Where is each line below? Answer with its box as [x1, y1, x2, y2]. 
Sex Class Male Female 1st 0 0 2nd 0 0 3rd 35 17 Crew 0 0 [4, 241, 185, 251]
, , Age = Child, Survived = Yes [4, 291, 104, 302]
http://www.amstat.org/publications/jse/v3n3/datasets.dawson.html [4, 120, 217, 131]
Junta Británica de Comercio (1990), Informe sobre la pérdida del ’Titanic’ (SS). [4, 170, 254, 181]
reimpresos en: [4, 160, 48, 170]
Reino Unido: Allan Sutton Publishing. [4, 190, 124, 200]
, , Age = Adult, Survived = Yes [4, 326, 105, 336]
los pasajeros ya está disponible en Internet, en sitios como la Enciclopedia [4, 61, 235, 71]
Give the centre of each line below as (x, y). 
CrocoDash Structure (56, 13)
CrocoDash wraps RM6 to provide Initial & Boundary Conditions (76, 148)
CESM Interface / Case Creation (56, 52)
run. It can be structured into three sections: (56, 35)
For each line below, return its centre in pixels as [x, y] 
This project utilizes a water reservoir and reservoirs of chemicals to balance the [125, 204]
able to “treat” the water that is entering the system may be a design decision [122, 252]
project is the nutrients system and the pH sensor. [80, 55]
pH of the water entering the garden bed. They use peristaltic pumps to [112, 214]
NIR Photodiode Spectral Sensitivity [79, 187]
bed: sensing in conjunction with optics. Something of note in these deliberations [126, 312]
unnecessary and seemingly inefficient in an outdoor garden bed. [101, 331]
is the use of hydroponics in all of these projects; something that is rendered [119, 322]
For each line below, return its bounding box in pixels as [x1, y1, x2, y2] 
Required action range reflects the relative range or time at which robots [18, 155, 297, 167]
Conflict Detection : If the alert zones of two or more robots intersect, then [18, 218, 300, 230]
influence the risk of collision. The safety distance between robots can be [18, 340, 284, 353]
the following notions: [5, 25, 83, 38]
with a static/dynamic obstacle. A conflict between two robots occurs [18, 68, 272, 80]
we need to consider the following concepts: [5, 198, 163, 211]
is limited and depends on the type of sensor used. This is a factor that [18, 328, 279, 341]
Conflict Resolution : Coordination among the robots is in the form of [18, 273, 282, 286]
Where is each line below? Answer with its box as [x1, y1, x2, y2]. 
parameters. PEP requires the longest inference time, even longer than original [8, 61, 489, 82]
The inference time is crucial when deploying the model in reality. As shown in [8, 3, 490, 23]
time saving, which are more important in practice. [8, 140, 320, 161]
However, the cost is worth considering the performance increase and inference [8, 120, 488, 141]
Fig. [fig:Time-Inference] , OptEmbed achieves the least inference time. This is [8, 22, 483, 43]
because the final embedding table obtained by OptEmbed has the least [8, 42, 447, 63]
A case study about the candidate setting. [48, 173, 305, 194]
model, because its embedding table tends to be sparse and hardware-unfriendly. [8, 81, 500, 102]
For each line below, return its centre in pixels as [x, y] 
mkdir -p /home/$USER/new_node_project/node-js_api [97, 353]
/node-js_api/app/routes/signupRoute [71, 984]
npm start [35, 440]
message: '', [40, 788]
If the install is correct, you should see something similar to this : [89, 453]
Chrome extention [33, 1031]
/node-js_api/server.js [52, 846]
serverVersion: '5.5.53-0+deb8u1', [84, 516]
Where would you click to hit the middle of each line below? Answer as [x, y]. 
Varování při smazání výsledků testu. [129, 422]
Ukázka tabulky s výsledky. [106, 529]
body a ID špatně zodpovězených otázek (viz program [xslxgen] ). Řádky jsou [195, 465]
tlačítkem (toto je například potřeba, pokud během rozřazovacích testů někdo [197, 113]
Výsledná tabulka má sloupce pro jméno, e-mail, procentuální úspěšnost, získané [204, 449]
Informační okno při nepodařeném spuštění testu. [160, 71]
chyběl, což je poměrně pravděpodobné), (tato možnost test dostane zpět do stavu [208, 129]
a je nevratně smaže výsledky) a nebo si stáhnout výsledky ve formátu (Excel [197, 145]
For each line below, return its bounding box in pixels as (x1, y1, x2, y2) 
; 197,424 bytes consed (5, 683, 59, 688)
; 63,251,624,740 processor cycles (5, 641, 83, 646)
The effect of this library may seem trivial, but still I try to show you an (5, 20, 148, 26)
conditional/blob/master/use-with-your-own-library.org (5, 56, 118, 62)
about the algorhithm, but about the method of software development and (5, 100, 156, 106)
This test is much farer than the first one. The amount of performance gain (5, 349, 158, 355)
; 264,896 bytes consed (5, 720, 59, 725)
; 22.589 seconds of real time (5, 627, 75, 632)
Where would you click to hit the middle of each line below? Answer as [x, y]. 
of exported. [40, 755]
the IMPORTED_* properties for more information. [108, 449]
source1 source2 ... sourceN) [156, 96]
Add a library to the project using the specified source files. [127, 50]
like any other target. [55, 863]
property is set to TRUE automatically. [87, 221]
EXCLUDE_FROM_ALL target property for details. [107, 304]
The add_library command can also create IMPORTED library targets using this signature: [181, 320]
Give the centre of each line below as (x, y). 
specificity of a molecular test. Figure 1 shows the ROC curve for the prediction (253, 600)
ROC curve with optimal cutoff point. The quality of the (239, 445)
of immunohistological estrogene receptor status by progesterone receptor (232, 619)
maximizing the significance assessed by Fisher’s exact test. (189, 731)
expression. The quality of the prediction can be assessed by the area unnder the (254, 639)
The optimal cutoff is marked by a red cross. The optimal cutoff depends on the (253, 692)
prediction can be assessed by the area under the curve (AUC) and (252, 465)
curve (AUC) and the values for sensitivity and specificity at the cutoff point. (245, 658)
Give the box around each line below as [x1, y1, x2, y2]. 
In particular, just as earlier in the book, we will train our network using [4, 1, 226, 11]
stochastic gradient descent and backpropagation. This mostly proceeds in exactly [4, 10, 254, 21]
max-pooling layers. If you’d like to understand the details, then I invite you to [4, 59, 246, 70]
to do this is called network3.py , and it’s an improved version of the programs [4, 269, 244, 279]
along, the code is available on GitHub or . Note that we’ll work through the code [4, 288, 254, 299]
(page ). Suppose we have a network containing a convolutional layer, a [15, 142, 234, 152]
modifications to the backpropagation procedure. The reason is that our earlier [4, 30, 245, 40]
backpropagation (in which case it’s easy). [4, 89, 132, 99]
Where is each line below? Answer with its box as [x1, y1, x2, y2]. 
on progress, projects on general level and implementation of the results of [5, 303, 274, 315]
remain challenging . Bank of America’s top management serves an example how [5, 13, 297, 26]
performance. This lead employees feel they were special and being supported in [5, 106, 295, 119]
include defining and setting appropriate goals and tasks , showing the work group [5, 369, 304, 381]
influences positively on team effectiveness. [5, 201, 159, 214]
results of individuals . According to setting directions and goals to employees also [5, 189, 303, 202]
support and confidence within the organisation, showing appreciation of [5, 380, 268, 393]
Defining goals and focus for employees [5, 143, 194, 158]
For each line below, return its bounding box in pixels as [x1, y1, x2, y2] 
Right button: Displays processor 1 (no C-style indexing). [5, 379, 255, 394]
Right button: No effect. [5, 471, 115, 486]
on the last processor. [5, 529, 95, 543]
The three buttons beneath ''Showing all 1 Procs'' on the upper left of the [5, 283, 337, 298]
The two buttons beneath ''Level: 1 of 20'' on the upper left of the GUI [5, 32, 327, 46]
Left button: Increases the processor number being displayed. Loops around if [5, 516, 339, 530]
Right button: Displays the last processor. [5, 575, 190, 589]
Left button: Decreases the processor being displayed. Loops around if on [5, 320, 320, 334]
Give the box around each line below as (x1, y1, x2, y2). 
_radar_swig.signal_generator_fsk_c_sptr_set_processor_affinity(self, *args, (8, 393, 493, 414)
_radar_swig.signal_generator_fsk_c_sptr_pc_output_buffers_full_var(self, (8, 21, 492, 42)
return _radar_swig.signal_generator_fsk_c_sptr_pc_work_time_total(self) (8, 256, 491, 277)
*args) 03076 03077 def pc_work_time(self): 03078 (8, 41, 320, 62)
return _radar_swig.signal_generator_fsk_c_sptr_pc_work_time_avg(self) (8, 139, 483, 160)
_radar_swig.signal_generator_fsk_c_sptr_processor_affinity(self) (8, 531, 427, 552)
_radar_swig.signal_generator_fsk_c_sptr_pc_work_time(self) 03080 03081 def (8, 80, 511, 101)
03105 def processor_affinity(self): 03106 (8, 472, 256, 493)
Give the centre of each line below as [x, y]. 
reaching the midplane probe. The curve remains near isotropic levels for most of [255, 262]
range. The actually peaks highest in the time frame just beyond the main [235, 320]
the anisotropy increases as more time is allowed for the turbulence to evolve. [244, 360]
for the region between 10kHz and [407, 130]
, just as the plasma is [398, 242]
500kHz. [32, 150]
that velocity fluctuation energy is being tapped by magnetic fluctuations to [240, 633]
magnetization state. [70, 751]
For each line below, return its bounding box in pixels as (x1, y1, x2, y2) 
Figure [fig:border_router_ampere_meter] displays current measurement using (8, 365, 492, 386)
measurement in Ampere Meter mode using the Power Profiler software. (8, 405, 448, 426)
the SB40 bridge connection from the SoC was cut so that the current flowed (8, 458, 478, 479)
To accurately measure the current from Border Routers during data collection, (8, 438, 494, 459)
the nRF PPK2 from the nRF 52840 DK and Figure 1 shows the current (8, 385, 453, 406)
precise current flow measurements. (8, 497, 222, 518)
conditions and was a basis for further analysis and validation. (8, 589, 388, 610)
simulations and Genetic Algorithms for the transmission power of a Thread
______
EXERCISE PROMPT:
Please transcribe the data exactly from its first line. End with the line that contains "reimpresos en: [4, 160, 48, 170]".

REPLY:
Where is each line below? Answer with its box as [x1, y1, x2, y2]. 
Sex Class Male Female 1st 0 0 2nd 0 0 3rd 35 17 Crew 0 0 [4, 241, 185, 251]
, , Age = Child, Survived = Yes [4, 291, 104, 302]
http://www.amstat.org/publications/jse/v3n3/datasets.dawson.html [4, 120, 217, 131]
Junta Británica de Comercio (1990), Informe sobre la pérdida del ’Titanic’ (SS). [4, 170, 254, 181]
reimpresos en: [4, 160, 48, 170]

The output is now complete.